Namorar é a forma bonita de viver um amor.
Não namora quem cobra nem quem desconfia.
Namora, quem lê nos olhos e sente no coração as vontades saborosas do outro.
Namora, quem se embeleza em estado de amor. A pele melhor, o olhar com brilho de manhã.
Namora, quem suspira, quem não sabe esperar mas espera, quem se sacode com taquicardia e timidez diante da paixão.
Namora, quem ri por bobagem, quem entra em estado de música da Metro, quem sente frios e calores nas horas menos recomendáveis.
Não namora quem ofende, quem transforma a relação num inferno ainda que por amor. Amor às vezes entorta, sabia ? e quando acontece, o feito pra bom se faz ruim.
Não namora quem só fala em si e deseja a parceira apenas para a glória do próprio eu.
Não namora quem busca a compreensão para a sua parte ruim. A invejosa não namora.
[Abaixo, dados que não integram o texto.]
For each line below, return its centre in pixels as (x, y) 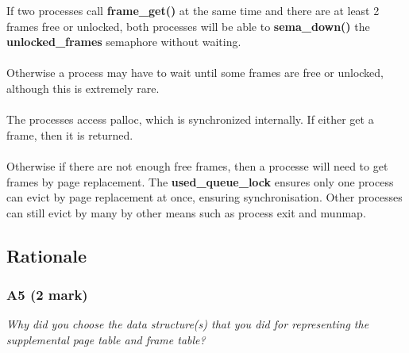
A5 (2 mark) (47, 295)
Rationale (46, 255)
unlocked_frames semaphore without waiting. (124, 42)
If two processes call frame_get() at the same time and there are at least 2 (193, 10)
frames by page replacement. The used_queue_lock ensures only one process (200, 181)
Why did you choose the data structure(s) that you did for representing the (188, 324)
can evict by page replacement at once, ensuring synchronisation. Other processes (204, 197)
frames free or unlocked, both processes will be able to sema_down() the (188, 26)
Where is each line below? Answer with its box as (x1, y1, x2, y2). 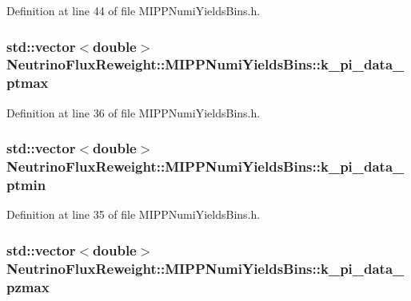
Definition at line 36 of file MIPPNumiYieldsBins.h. (6, 104, 261, 121)
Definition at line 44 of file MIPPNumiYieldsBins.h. (6, 2, 261, 18)
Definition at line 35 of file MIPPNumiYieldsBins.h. (6, 206, 261, 223)
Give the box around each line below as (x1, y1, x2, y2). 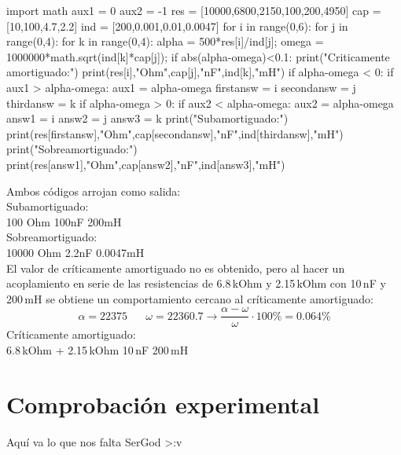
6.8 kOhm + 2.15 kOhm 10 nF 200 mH (6, 341, 189, 358)
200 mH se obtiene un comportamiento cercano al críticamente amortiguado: (6, 290, 373, 306)
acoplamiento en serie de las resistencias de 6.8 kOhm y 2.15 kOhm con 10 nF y (6, 275, 386, 292)
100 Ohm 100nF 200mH (6, 213, 122, 229)
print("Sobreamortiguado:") (6, 141, 138, 157)
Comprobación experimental (6, 387, 320, 420)
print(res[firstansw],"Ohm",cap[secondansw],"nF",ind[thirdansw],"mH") (6, 125, 344, 141)
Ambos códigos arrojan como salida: (6, 182, 181, 199)
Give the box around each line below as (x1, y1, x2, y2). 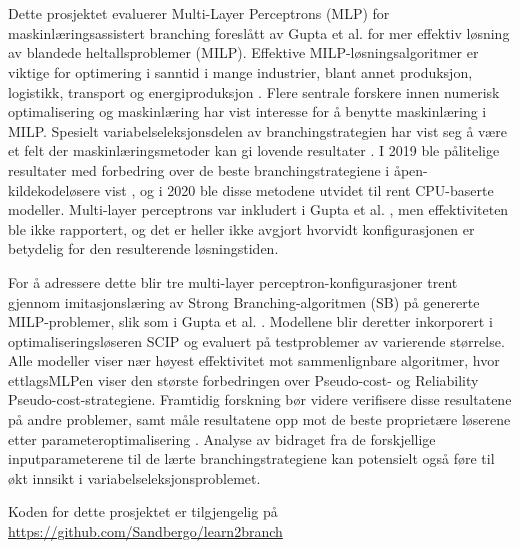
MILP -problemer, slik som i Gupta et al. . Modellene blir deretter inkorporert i (8, 311, 493, 332)
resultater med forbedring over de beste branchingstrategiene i (8, 159, 390, 180)
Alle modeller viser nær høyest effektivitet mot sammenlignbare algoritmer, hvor (8, 350, 500, 371)
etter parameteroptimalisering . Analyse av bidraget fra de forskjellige (8, 428, 436, 449)
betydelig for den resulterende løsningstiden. (8, 238, 279, 259)
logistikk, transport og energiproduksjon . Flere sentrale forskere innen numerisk (8, 81, 500, 102)
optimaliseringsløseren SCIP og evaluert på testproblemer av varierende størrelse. (8, 330, 505, 351)
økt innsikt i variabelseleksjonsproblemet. (8, 467, 261, 488)
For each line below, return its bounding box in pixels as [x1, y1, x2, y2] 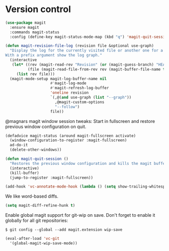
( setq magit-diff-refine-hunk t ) [5, 203, 75, 208]
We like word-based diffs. [5, 193, 59, 200]
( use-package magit [5, 20, 46, 25]
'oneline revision [50, 90, 89, 95]
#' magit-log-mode [50, 81, 87, 86]
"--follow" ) [54, 104, 80, 109]
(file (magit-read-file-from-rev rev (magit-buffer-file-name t [27, 67, 165, 72]
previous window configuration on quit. [5, 123, 87, 130]
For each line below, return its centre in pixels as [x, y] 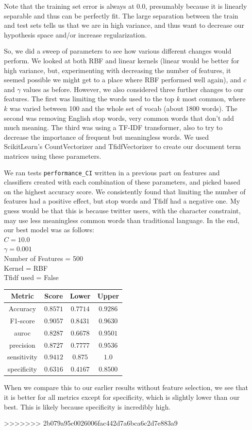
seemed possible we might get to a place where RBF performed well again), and [123, 80]
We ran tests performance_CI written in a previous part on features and [112, 172]
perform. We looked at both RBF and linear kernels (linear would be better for [122, 60]
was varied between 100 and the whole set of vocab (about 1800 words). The [123, 108]
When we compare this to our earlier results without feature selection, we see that [126, 387]
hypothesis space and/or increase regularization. [76, 34]
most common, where [214, 99]
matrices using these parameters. [53, 156]
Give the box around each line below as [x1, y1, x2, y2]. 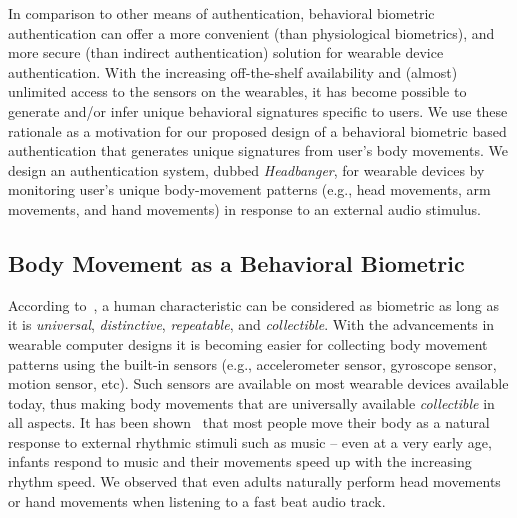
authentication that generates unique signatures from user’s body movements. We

Tampouco a violenta !
Namorados que se prezam têm a sua música. E não temem se derreter quando ela toca. Ou, se o namoro acabou, nunca mais dela se esquecem.
Namorados que se prezam gostam de beijo, suspiro, morderem o mesmo pastel, dividir a empada, beber no mesmo copo. Apreciam ternurinhas que matam de vergonha fora do namoro ou lhes parecem ridículos nos outros.
Por falar em beijo, só namora quem beija de mil maneiras e sabe cada pedaço e gostinho da boca amada. Beijo de roçar, beijo fundo, inteirão, os molhados, os de língua, beijo na testa, no seio, na penugem, beijo livre como o pensamento, beijo na hora certa e no lugar desejado. Sem medo nem preconceito. Beijo na face, na nuca e aquele especial atrás da orelha no lugar que só ele ou ela conhece.
Namora, quem começa a ver muito mais no mesmo que sempre viu e jamais reparou. Flores, árvores, a santidade, o perdão. Deus, tudo fica mais fácil para quem de verdade sabe o que é namorar. Por isso só namora quem se descobre dono de um lindo amor, tecido do melhor de si e do outro.
Só namora quem não precisa explicar, quem já começa a falar pelo fim, quem consegue manifestar com clareza e facilidade tudo o que fora do namoro é complicado.
Namora quem diz “Precisamos conversar”; e quem é capaz de perder tempo, muito tempo, com a mais útil das inutilidades e pensar no ser amado, degustar cada momento vivido e recordar palavras, fotos e carícias com uma vontade doida de estourar o tempo e embebedar-se de flores astrais.
Namora, quem fala da infância e da fazenda das férias, quem aguarda, com aflição, o telefone tocar e dá um salto para atendê-lo antes mesmo do primeiro trim.
Namora quem namora, quem à toa chora, quem rememora, quem comemora datas que o outro esqueceu.
Namora quem é bom, quem gosta da vida, de nuvem, de rio gelado e parque de diversões.
Namora, quem sonha, quem teima, quem vive morrendo de amor e quem morre vivendo de amar.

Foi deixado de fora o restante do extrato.